Hancock’s NHS

The people Hancock calls “Our NHS”
Are a litany of corporate interests.
For example, here’s a sample:
Deloitte, KPMG, Serco,
Palantir, Mitie, Sodhexo;
Providing PPE, testing, track and trace.
More wrong ‘uns than on Michael Gove’s bookcase.
So, heavy is the heart that understands
That we really are not safe in his hands.

gove books

Tell ‘Em We’ll Test ‘Em Tomorrow

Tell ‘em we’ll test ‘em tomorrow, Matt
Tell ‘em we’ll test ‘em tomorrow
Gove’s conferences fell quite flat, Matt
He won’t be a tough act to follow
And Boris promised ‘em millions, Matt
But he ain’t got much truth left to borrow
So tell ‘em we’ll test ‘em tomorrow

Tell ‘em we’ll test ‘em tomorrow Matt
Tell ‘em we’ll test ‘em tomorrow
The Mail are beginning to turn on us, Matt
And that’s hard for us Tories to swallow
Tell ‘em the Germans have got all tests, Matt
While our industry laid fallow
And tell ‘em well test ‘em tomorrow

Tell ‘em we’ll test ‘em tomorrow, Matt
Tell ‘em we’ll test ‘em tomorrow
We know that they’re needed right now, Matt
And so do the WHO
Tell ‘em there’s no point in blame, Matt
Do a cover up job for the shit show
And tell ‘em we’ll test ‘em tomorrow

Fly ‘Em Home

They were on the beach when the border closed
The trip of a lifetime they supposed
Cut short when the lockdown
Was imposed

Can they get to the airport, get on a plane?
Someone official needs to explain
Someone official needs to help
To get’em home

Fly ‘em home, to a country that won’t test ‘em
Home, to a country that knows best, and
Home to a country, stressed
By captivity

Fly ‘em home to lousy isolation
Home, to a divided nation
Home, to friends, relations
That they can’t see

Masked and gloved the driver came
At the airport they were all dressed the same
Waiting for a flight
To the infected zone

Tuned in to the expert’s soothing words
And the journalist’s questions dodged, deferred
The death toll’s rising
But they’re going home

Fly ‘em home, to a country that won’t test ‘em
Home, to a country that knows best, and
Home to a country, stressed
By captivity

Fly ‘em home to lousy isolation
Home, to a divided nation
Home, to friends, relations
That they can’t see

The Lockdown, Week Two

lockdown 2

Week two of the lockdown brought no more certainty. It became clear that the rules of work had as much to do with protecting the economy as protecting the population. Businesses that involved face-to-face contact with the public, unless deemed essential, were closed, but if your job otherwise couldn’t be done from home, you still had to go to work, and building sites, call centres, warehouses all remained operational.

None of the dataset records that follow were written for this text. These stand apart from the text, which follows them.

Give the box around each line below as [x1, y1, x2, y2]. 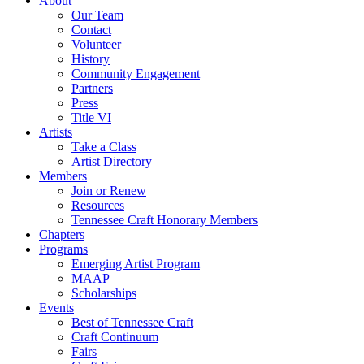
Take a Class [71, 140, 136, 154]
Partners [71, 81, 113, 96]
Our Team [71, 8, 123, 23]
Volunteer [71, 37, 121, 52]
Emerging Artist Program [71, 257, 200, 271]
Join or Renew [71, 184, 146, 198]
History [71, 52, 110, 67]
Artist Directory [71, 154, 152, 169]
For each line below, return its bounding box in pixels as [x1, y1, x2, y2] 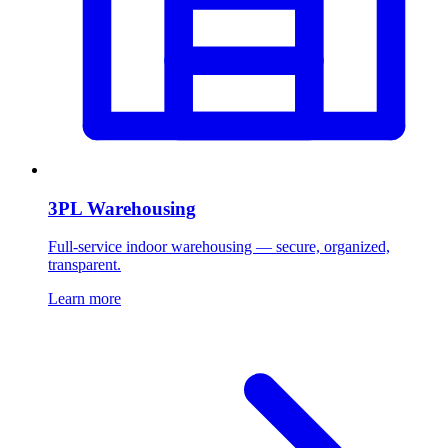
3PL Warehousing [48, 197, 196, 219]
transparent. [48, 256, 121, 274]
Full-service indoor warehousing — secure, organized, [48, 238, 390, 256]
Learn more [48, 290, 121, 308]
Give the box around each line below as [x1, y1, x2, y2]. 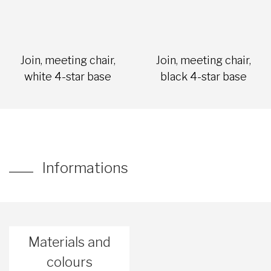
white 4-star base [24, 70, 111, 83]
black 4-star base [160, 70, 247, 83]
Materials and [28, 234, 111, 250]
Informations [42, 159, 128, 177]
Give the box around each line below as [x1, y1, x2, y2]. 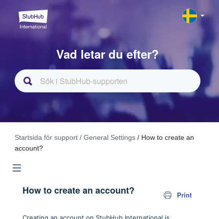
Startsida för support [15, 133, 78, 141]
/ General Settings [80, 133, 135, 141]
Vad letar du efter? [56, 45, 159, 62]
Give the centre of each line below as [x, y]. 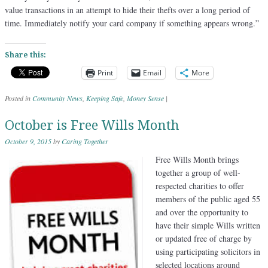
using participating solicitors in [208, 251]
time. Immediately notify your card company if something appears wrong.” [132, 23]
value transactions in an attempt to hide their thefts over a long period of [127, 10]
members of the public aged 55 [208, 199]
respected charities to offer [200, 185]
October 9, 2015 [28, 141]
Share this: [25, 55]
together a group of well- [198, 172]
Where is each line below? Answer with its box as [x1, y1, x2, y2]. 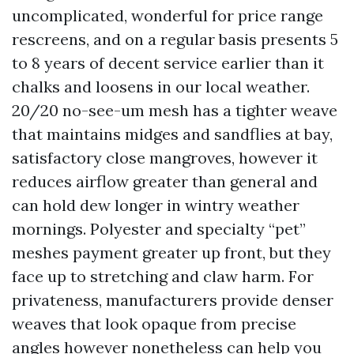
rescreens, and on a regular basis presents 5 [12, 29, 338, 49]
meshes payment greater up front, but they [12, 243, 331, 262]
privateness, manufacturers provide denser [12, 290, 333, 310]
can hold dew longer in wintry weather [12, 195, 299, 215]
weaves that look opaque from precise [12, 314, 296, 333]
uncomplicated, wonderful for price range [12, 6, 323, 25]
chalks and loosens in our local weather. [12, 77, 310, 96]
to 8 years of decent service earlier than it [12, 53, 324, 73]
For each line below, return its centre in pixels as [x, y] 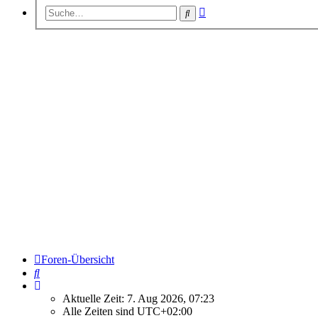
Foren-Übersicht [78, 259]
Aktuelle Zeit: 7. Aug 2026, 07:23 [138, 298]
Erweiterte [228, 9]
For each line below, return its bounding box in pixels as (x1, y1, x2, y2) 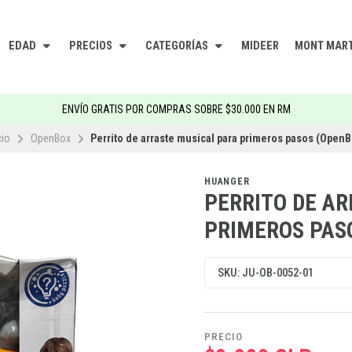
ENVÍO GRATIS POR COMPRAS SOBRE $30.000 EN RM (61, 103, 291, 116)
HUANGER (204, 176, 250, 188)
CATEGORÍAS (145, 38, 211, 53)
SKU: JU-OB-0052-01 (218, 266, 313, 280)
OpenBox (30, 131, 71, 145)
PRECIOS (69, 38, 115, 53)
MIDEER (241, 38, 279, 53)
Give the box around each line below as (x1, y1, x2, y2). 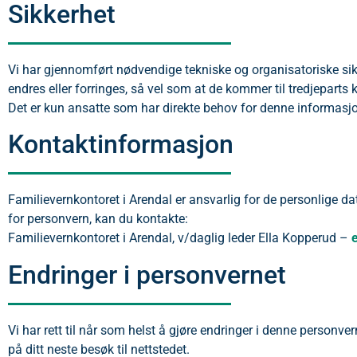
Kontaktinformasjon (8, 129, 233, 160)
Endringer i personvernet (8, 259, 286, 290)
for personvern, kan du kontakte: (8, 211, 188, 227)
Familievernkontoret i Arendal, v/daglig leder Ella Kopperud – (8, 230, 351, 246)
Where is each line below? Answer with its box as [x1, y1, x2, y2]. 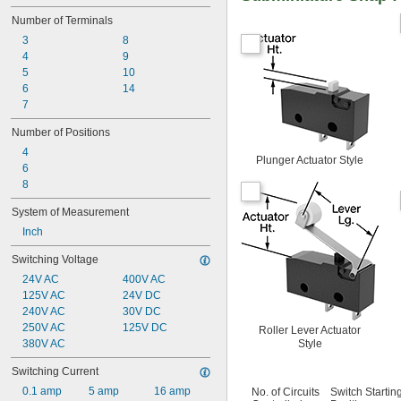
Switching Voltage [12, 253, 98, 266]
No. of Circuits [252, 386, 320, 399]
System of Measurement [12, 206, 129, 218]
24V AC [22, 273, 59, 286]
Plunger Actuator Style [256, 154, 363, 167]
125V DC [122, 321, 167, 334]
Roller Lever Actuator [259, 324, 361, 337]
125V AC [22, 289, 65, 302]

Chat show host, former radical and Liberal Democrat candidate, Maajid Nawaz, notorious for straw-manning callers that he disagreed with, broadcast, unchallenged, an economic expert who claimed that a six-point drop in GDP would kill more people than would be saved from the virus by closing their workplaces. Transport Minister, Grant Shapps echoed this sentiment in the Huffington Post. The tone was being set.

Elsewhere, trade union membership was rising. Construction workers, angered by the lack of social distancing on sites, the continued use of fingerprint scanners to clock in and out and the dangers of their journey to work on crammed underground trains, organised and started walking off sites. Blacklisted engineer Dave Smith was, as ever, on hand to offer sage advice and to amplify their campaigns with the hashtag #shutthesites.

The real scandal, though, was lack of testing for the virus unless, it appeared, you were rich or influential. Actor Idris Elba reported that he’d experienced no symptoms despite testing positive, while thousands of frontline NHS staff remained untested.

With the Prime Minister and Health Secretary both in isolation, Cabinet Office Minister and less accomplished liar, Michael Gove took centre stage at the daily government press conference. He told the nation that ten thousand tests had been conducted the previous day when the figure was less than eight thousand, and that the failure to conduct more tests was due to short stocks of the necessary reagents, a claim denied by the Chemical Industries Association. In the media, lack of lab time and lack of political will were also blamed. The doomed herd immunity strategy may not have been completely abandoned, as we learned that the Germans were conducting 70,000 tests per day.

And the morning news broadcasts told us that otherwise healthy 13-year old Ismail Mohamed Abdulwahab was now the youngest victim of the virus.